I can’t think of an efficient way to calculate upper bounds, but the lower bound is simple enough (in the case when the correlation is positive): It equals \(\operatorname{Cor}(X,Y)\). When dealing with estimation problems, a reasonable estimator of the upper bound would be to make every possible split of the data into into two categories (according to z)
and fit the regression model y ~ x + z.
But that would be \(2^n\) combinations, which is obviously intractable for large \(n\). It might be possible to find exact algorithms that aren’t exponential in time, indeed, I would expect it, but I can’t justify spending more time on this problem.

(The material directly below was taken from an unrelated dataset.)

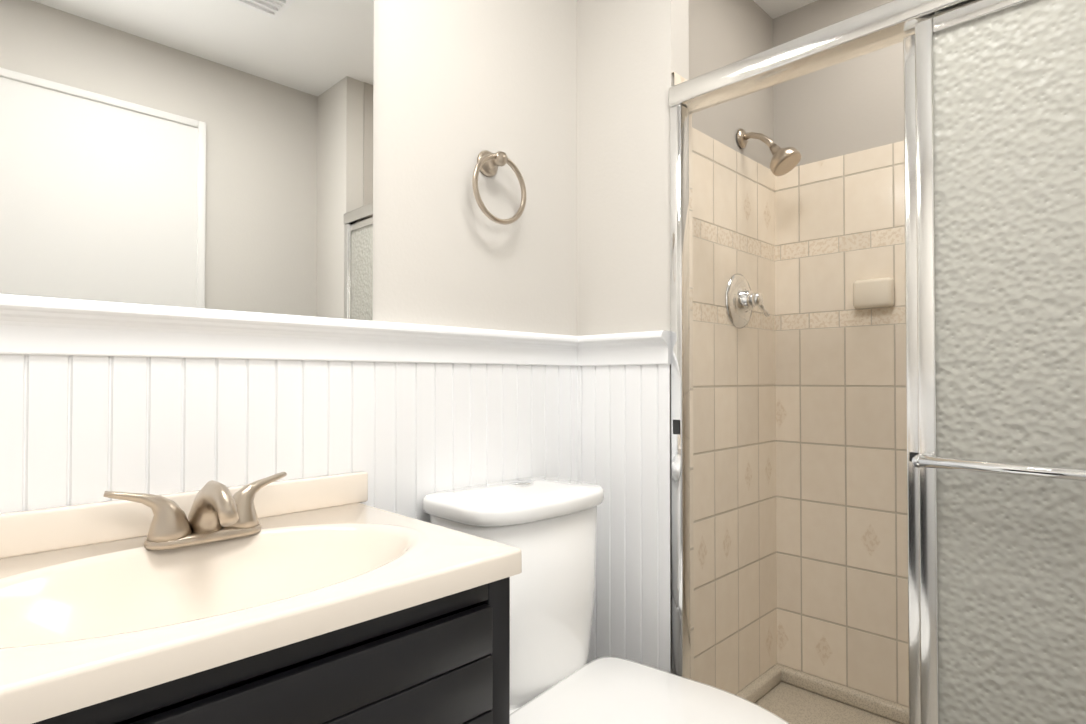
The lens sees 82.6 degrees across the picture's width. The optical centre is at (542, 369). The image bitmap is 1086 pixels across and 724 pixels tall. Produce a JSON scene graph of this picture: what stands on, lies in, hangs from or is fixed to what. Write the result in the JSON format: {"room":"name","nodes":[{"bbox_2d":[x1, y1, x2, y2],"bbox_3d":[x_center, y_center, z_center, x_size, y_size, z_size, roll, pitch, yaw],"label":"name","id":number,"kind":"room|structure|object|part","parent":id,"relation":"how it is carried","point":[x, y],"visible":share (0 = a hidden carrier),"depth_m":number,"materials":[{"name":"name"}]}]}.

However, consider the following data
Since \(2^{15}= 32768\) we don’t need to fit that many linear regressions to estimate the upper correlation bound in this case.
n <- 15
x <- mtcars$drat[1:n]
y <- mtcars$wt[1:n]
n <- length(x)
mat <- cbind(1, x, 0)
minimum = Inf
for(k in seq(0:n)) {
icomb <- arrangements::icombinations(n, k)
choose(n, k)
for(i in seq(choose(n, k))) {
indices <- icomb$getnext()
mat[, 3] <- 0
mat[indices, 3] <- 1
mod <- lm.fit(mat, y)
current <- sum(mod$residuals^2)
if (current < minimum) {
minimum = current
z = indices
coef <- mod$coefficients
}
}
}
cor2 <- sqrt(1 - minimum/sum((y - mean(y))^2)) * sign(coef[2])
cor1 <- cor(x, y)
From the code above we find that lower and upper bounds for the two lines correlation:
Let’s also have a look at the classification of points that maximizes this correlation.
The two lines correlation for this optimal classification equals the lower bound above.